● Work task: Nothing outside the range is wanted. Repeat exactly the lines below from the one with "clustering coefficient, such" through the one with "Give the centre".

(Records for this task begins)

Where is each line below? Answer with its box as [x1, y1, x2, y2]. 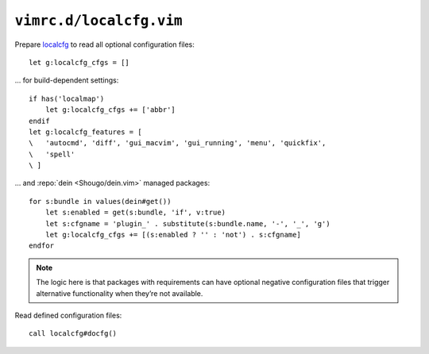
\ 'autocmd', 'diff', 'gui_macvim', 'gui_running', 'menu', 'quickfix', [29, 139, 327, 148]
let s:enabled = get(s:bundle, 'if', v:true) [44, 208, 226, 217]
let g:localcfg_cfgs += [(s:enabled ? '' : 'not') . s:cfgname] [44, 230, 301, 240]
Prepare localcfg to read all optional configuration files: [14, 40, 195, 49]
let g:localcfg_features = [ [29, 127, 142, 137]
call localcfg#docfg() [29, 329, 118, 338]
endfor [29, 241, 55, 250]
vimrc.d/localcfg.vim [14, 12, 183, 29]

(Records for this task ends)
(Records for this task begins)

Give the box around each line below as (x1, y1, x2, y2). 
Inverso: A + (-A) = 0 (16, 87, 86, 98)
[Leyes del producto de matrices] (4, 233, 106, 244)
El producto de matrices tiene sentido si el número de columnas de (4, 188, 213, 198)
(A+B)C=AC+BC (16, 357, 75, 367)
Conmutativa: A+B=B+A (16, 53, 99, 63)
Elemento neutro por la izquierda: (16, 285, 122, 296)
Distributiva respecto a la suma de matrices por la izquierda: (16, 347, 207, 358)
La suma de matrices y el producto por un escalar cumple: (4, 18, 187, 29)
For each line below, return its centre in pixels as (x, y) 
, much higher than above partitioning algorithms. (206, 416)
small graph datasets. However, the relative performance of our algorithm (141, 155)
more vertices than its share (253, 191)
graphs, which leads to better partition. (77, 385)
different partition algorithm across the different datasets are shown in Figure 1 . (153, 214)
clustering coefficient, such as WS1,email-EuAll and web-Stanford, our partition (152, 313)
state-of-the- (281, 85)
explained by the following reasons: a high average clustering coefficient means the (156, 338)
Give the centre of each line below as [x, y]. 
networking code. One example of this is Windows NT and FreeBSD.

(Records for this task ends)

● Response to the exercise:
clustering coefficient, such as WS1,email-EuAll and web-Stanford, our partition (152, 313)
state-of-the- (281, 85)
explained by the following reasons: a high average clustering coefficient means the (156, 338)
Give the centre of each line below as [x, y]. 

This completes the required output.